Maya, Houdini and Nuke will be used in this course to demonstrate the simulation of rigid body debris, particle fx and fluid effects. In this course we will learn how to simulate all the hero elements of a large scale destruction shot including, smashing glass, falling paper, tumbling furniture, dust explosions using fluids, dust trails off concrete debris using fluids and how to bake and compile all the simulations together in Nuke. This course will be focusing on the FX Simulation and not on the photorealistic lighting in Renderman or Arnold or the compositing of additional live action elements over the 3D renders.
For any FX TD, this course will be fantastic for learning how to destroy buildings in CGI. Action movies today feature increasingly complex rigid body simulations and destruction fx so this course will equip you to face the most detailed and intricate large scale simulations. This course will require a fairly advanced knowledge of 3D Modeling, Animation and FX in Maya/Houdini as well as an understanding of file naming, memory and disk usage for large scale FX.
The course is taught by Liam Whitehouse who has been in the 3D and visual effects industry since 2003, graduating from Griffith University with a degree in Industrial Design. Liam has been recently teaching VFX at Griffith University Film School, and Nuke at Queensland College of Art in Brisbane Queensland.
Creating polygon debris assets for the shot from existing 3D models. This process includes searching through a library of existing debris and broken 3D assets as well as custom modeled assets for other shots and modifying them for the specific shot. This will include breaking up the chairs, desks, concrete and scaling geometry to different sizes. This is a very important aspect of 3D dynamic simulation as the particles or rigid body simulations will look good or look generic based off the geometry used.
Layout of the floors of the building with rigid body dynamics furniture. Once the broken furniture is setup with dynamics it can be positioned inside the building on one floor in a realistic manner like and office layout. Once it’s in place a single floor can be simulated to see how the simulation works as a first pass for rigid body furniture.
Setup of the breaking glass particle system. For the broken glass a window needs to be setup as a breakable rigid body simulation used to animate the smashing shards of glass falling out. This is going to be setup in a memory efficient way because millions of particles of broken glass are going to be generated as the driller smashes through many windows. The furniture from class 02 is going to be used to break the glass using RBD simulation.
Setup of the falling paper simulation. Paper spins and flutters slowly down through the air from photocopiers and office equipment. The paper simulation is done using very basic geometry of the paper with a complex particle field to simulate the air resistance and the wind. The falling speed of the paper is important to distinguish it from the other objects like desks and chairs.
Variation in debris. Now that we have setup the first pass of our FX simulations we are now going to create natural variation in the scale, colour, rotation, speed, shape and movement of our dynamic effects. Changing geometry sizes and creating new variety in colour and form of debris is important to achieve more natural effects.
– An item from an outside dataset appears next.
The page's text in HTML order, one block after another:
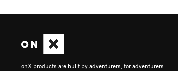
onX products are built by adventurers, for adventurers.
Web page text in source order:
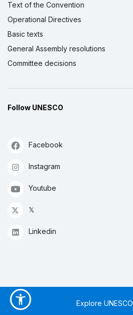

Debris dust trails. The smaller debris that has been simulated can have plumes of dust flowing off them. This can be setup as a particle or fluid simulation to create tendrils of smoke emitting from the rigid body geometry. This is a great technique which also makes the debris more visible and adds extra value to already completed FX.
Fiery explosions. Some of the explosions from destruction in movies are fluid effects and some are live action footage composited. We are going to have a look at how to combine a pre-made pyro fluid simulation explosion and import it into our scene and position it onto the building. This is a typical workflow where fx rigs or assets have been already created for previous movies or sequences and can be re-used. We will set the start frame of the simulation and render it with an alpha channel.
Baking the simulations for handover to other departments. This is an important procedure where all particle and rigid body simulations are “baked” so that another TD can continue on with the work and use your FX simulations in their shot with their FX simulations. After you are finished a simulation it is “published” with exactly correct naming of all nodes and caches correctly named in a correct directory. All of the latest dynamics sim data is copied from local directories into published directories that other artists can access. This lesson will cover the “baking” of rigid body dynamics and particle simulations to disk, how to batch rename files, how to name nodes correctly in Maya and Houdini for publishing.
Playblasting or Rendering for FX review. Basic lighting for the simulation needs to be rendered for Dailies (review), so that the FX Lead and Director can review your work. To do this we can first do a playblast in Viewport 2.0 and then composite the different simulations together in Nuke X. This all takes a lot of patience and understanding of the limitations of software and (RAM) memory, as everything can’t be loaded into the one scene and rendered all together.
How to iterate your simulations for the Director. This lesson will take us through the process of iteratively changing the simulation based on a directors feedback notes. As if you would ever want to re-simulate! Iterating massive, slow, multi-part simulations (which all depend on each other for interaction) can be a challenge, but this is a crucial part of the simulation process. Directors are fairly kind though as much of the sins of the 3D FX department can be covered over with composited live action dust, explosions and sparks common in today’s blockbuster movies. As FX is approved, the further Lighting and Compositing stages not covered in this course are touched on to conclude.